Hardwick was the mother of four children. Three sons: Robert Hopper, who predeceased Hardwick; Joseph A. Myers attorney and founder of the National Indian Justice Center; and Larry Myers (youngest son) of Sacramento who served as Executive Secretary of the California Native American Heritage Commission from 1987 to 2011; and one daughter, Joyce A. Britton, of Willits, California.

== Legacy ==

On the basis of her suit's success, other tribes throughout California began fighting for recognition and restoration by the federal government. There had been 6 termination reversals prior to Tillie Hardwick v. United States. The Robinson Rancheria was restored 22 March 1977; the Hopland Rancheria was restored 29 March 1978; the Upper Lake Rancheria was restored 15 May 1979; the Table Bluff Rancheria was restored 21 September 1981; the Big Sandy Rancheria was restored 28 March 1983; and the Table Mountain Rancheria was restored in June, 1983. Each of these decisions only pertained to one reservation. The Hardwick decision restored more terminated tribes than any other single case in California.

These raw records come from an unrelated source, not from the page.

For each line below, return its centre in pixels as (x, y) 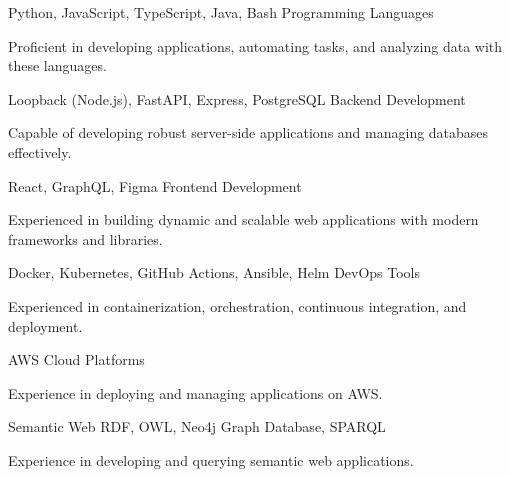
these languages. (57, 65)
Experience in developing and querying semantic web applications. (211, 459)
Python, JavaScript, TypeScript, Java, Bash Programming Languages (221, 12)
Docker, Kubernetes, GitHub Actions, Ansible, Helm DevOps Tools (214, 272)
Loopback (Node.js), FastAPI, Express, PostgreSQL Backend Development (237, 98)
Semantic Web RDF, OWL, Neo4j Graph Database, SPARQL (197, 426)
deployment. (45, 325)
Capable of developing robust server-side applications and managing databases (248, 132)
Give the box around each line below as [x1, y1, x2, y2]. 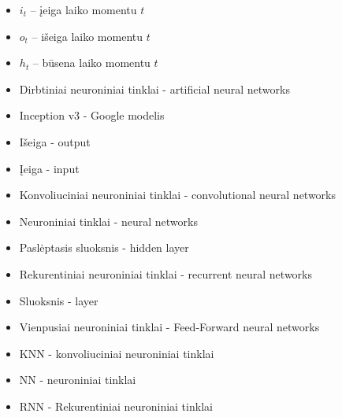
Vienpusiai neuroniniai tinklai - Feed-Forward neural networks [19, 319, 320, 335]
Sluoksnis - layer [19, 292, 99, 308]
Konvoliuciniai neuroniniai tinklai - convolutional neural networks [19, 186, 336, 203]
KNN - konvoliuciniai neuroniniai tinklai [19, 345, 214, 361]
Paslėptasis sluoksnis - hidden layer [19, 239, 189, 256]
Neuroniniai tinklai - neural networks [19, 212, 198, 229]
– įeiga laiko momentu [30, 2, 137, 17]
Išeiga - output [19, 133, 91, 149]
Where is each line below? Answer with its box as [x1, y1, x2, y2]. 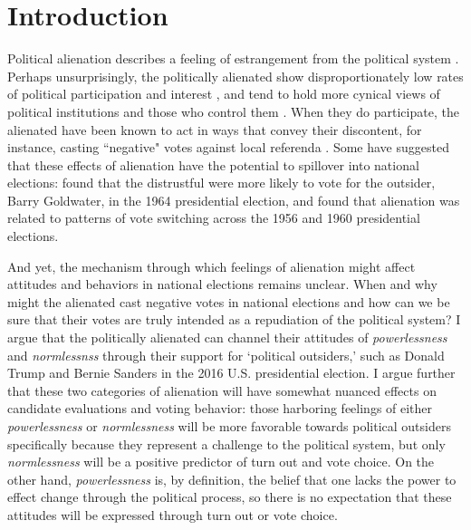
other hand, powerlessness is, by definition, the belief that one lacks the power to [7, 469, 457, 488]
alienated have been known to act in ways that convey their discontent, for [7, 120, 422, 139]
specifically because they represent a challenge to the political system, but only [7, 434, 446, 453]
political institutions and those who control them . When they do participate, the [7, 101, 459, 120]
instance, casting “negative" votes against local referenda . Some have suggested [7, 138, 449, 157]
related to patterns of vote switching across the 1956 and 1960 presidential [7, 208, 420, 227]
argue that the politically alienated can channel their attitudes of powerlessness [7, 328, 447, 347]
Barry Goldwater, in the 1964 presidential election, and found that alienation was [7, 190, 460, 209]
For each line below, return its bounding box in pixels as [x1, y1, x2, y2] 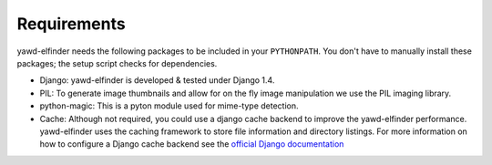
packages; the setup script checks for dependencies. [16, 57, 218, 68]
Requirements [16, 14, 127, 34]
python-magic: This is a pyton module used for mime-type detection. [39, 100, 300, 111]
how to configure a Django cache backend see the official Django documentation [39, 139, 344, 150]
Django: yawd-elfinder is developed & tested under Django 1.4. [39, 75, 275, 86]
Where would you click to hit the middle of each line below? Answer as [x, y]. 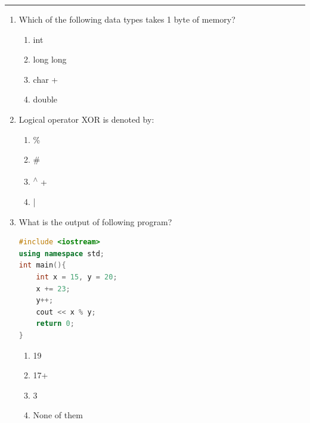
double [45, 99]
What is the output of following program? [95, 221]
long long [50, 59]
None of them [58, 415]
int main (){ [42, 265]
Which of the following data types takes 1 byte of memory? [127, 19]
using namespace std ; [62, 254]
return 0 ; [55, 324]
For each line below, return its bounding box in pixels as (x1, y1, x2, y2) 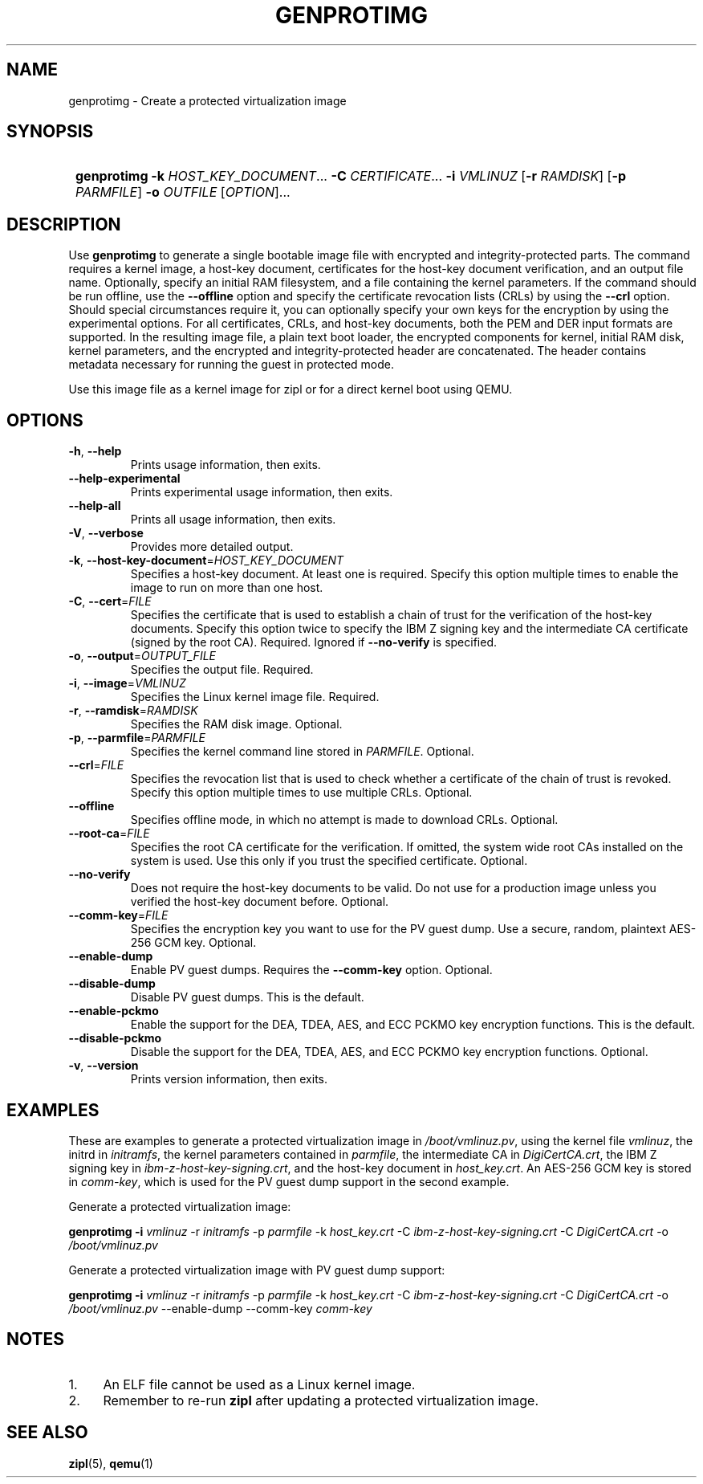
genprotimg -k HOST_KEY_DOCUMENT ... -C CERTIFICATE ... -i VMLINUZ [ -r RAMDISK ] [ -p (75, 168, 626, 185)
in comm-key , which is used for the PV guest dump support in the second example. (68, 1174, 510, 1188)
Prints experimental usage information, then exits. (130, 485, 393, 499)
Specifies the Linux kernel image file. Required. (130, 690, 380, 704)
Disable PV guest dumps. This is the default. (130, 990, 364, 1005)
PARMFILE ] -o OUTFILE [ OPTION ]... (75, 184, 291, 201)
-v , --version (68, 1058, 139, 1073)
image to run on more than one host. (130, 581, 323, 595)
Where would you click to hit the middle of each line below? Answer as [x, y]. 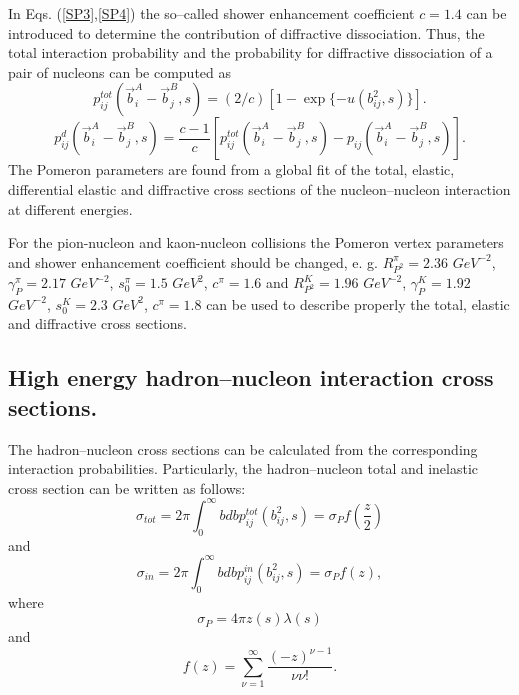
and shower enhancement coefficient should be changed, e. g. [193, 261]
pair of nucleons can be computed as [120, 71]
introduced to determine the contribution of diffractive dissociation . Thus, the [246, 32]
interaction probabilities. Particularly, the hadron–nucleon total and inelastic [243, 468]
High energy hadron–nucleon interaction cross [251, 377]
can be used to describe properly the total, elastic [358, 303]
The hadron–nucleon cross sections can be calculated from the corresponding [243, 448]
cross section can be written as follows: [127, 487]
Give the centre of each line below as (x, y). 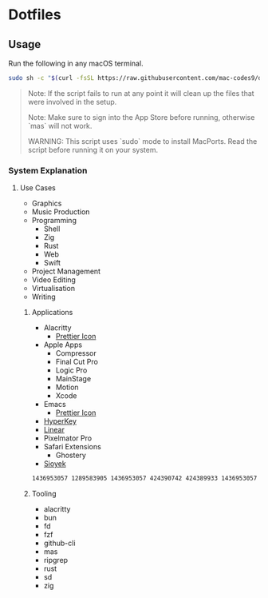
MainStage (73, 379)
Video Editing (53, 280)
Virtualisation (53, 289)
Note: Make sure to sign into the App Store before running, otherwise (141, 117)
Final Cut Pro (77, 362)
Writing (43, 297)
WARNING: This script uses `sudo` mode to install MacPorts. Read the (142, 141)
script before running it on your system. (93, 149)
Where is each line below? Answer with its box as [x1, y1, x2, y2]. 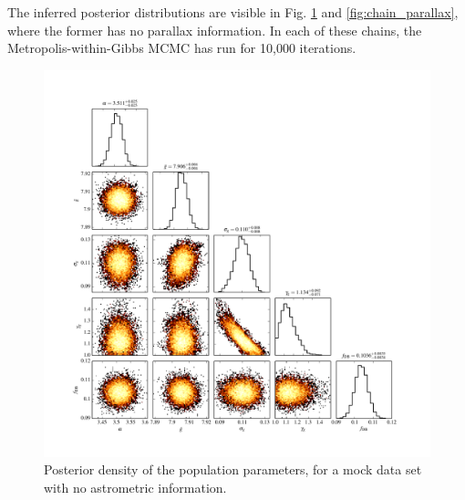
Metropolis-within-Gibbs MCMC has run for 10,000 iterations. [7, 38, 356, 57]
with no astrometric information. [44, 477, 227, 496]
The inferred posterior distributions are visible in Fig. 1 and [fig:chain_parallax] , [7, 3, 459, 21]
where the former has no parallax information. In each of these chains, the [7, 20, 422, 39]
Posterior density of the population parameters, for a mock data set [44, 460, 422, 479]
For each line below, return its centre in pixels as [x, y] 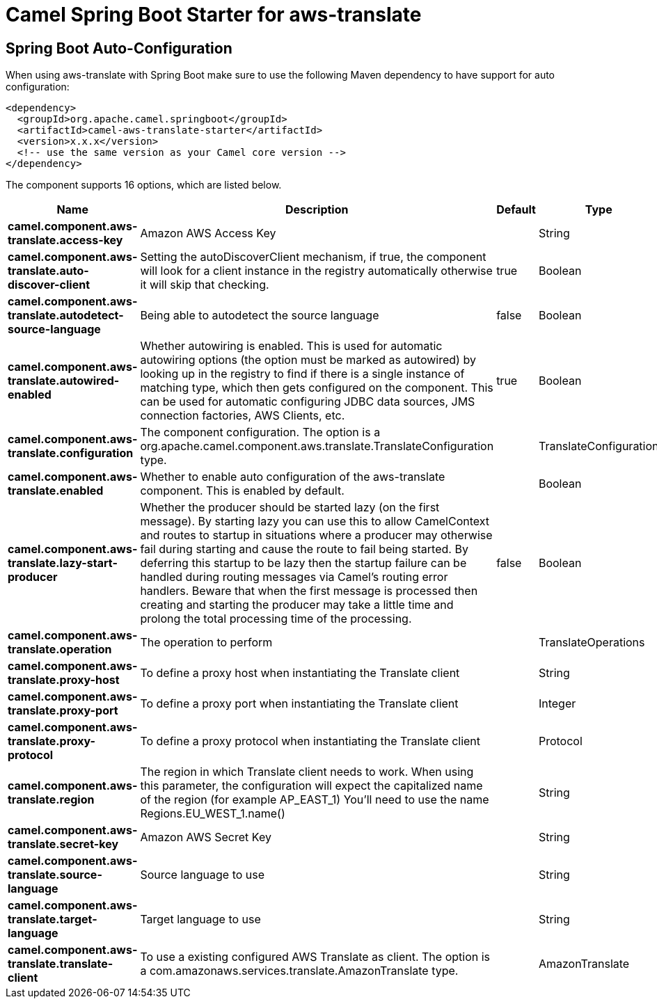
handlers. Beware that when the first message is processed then [309, 591]
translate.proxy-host [64, 680]
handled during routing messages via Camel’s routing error [294, 577]
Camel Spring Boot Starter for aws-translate [214, 15]
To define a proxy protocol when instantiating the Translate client [310, 741]
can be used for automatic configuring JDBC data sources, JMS [308, 402]
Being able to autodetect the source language [260, 316]
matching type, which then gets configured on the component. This [317, 388]
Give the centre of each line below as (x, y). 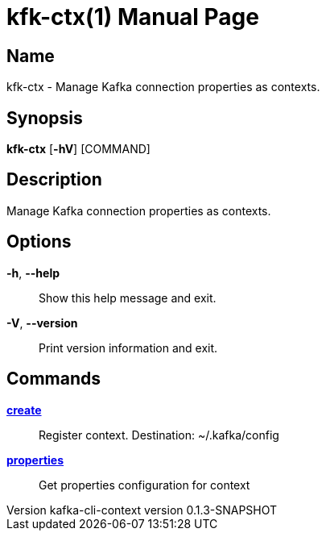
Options (39, 242)
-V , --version (42, 323)
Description (54, 180)
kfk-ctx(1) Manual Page (133, 17)
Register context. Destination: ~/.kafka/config (159, 435)
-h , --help (33, 273)
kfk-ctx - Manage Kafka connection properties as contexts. (163, 87)
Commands (54, 379)
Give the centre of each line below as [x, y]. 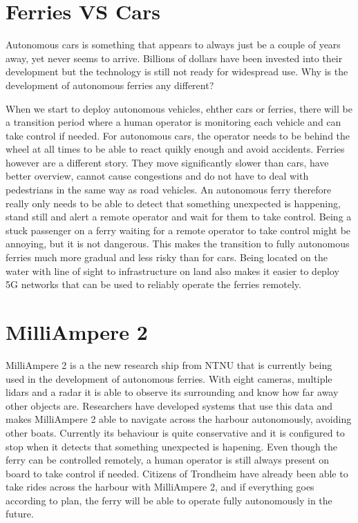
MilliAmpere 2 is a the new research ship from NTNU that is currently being [169, 364]
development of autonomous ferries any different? [110, 85]
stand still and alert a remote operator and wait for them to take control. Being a [179, 217]
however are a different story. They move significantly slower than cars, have [167, 162]
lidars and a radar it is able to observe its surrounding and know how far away [172, 392]
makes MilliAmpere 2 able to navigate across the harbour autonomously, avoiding [179, 419]
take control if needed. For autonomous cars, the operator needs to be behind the [178, 135]
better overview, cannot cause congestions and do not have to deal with [157, 176]
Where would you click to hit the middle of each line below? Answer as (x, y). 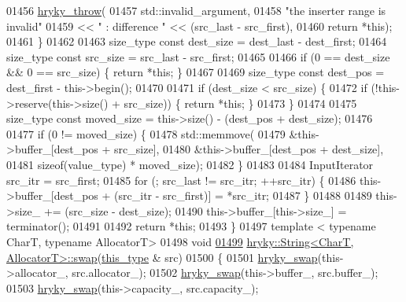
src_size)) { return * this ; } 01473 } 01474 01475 (240, 103)
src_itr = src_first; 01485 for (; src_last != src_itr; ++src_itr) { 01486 (181, 180)
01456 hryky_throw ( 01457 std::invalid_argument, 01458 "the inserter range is (196, 10)
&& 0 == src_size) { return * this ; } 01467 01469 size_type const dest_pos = (196, 72)
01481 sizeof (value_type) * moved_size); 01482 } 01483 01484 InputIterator (190, 164)
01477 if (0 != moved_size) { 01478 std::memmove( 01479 (146, 133)
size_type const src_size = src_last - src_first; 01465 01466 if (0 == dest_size (198, 56)
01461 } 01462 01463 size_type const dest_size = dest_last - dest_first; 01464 (197, 41)
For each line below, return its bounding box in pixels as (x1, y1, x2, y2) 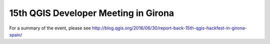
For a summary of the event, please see (9, 25, 91, 31)
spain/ (9, 31, 22, 37)
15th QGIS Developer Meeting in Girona (9, 7, 174, 18)
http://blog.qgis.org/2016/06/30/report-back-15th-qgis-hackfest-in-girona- (91, 25, 247, 31)
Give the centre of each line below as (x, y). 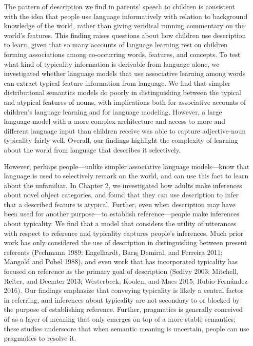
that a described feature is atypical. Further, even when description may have (120, 204)
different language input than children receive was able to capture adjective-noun (125, 130)
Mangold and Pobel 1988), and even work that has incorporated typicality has (121, 261)
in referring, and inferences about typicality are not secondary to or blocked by (122, 299)
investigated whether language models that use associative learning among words (125, 73)
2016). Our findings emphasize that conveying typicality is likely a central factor (124, 290)
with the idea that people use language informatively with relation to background (126, 16)
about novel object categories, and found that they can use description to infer (121, 195)
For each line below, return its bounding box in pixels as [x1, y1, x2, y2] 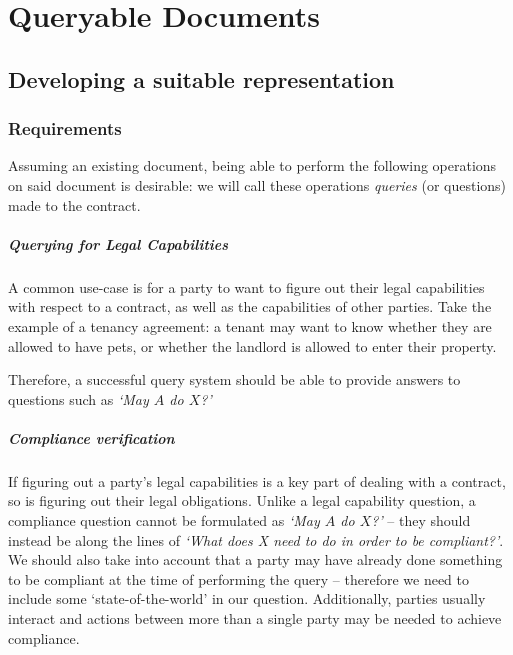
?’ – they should [371, 510, 471, 531]
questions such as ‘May [8, 388, 149, 409]
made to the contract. [8, 194, 141, 215]
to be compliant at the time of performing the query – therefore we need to [8, 568, 470, 589]
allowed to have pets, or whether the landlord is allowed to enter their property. [8, 335, 497, 356]
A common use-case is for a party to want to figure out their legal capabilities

The impact of the Hardwick decisions is immeasurable. The native peoples whose tribes were restored through the class-action lawsuit she instituted continue to be referred to as "Hardwick Indians." The decision has been cited as jurisprudence for countless state and federal tribal litigation cases since it was originally rendered. The policy that the Bureau of Indian Affairs established to confirm that the initial members reinstating a tribe are the historical tribal members has been used in litigation in many states outside of California. The boundaries established in the 1987 Hardwick II decision have been reviewed as the basis for California gambling establishments on tribal lands since the inception of the Indian Gaming Regulatory Act (IGRA).